== Dataset entries
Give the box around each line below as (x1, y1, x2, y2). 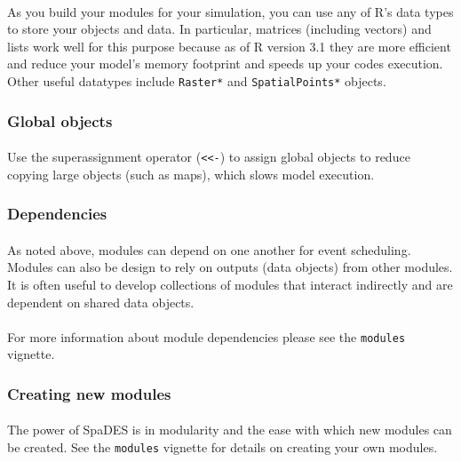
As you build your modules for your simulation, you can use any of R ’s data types (7, 2, 454, 20)
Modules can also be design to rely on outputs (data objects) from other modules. (7, 258, 453, 276)
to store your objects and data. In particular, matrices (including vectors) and (7, 20, 432, 38)
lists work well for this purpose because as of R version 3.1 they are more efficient (7, 36, 451, 55)
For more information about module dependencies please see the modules (7, 327, 406, 346)
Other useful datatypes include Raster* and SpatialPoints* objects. (7, 71, 386, 90)
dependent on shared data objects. (7, 292, 195, 311)
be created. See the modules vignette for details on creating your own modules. (7, 438, 438, 456)
====
**Exercise instructions**
Copy each line above that contains the word "objects".

**Exercise response**
Modules can also be design to rely on outputs (data objects) from other modules. (7, 258, 453, 276)
to store your objects and data. In particular, matrices (including vectors) and (7, 20, 432, 38)
Other useful datatypes include Raster* and SpatialPoints* objects. (7, 71, 386, 90)
dependent on shared data objects. (7, 292, 195, 311)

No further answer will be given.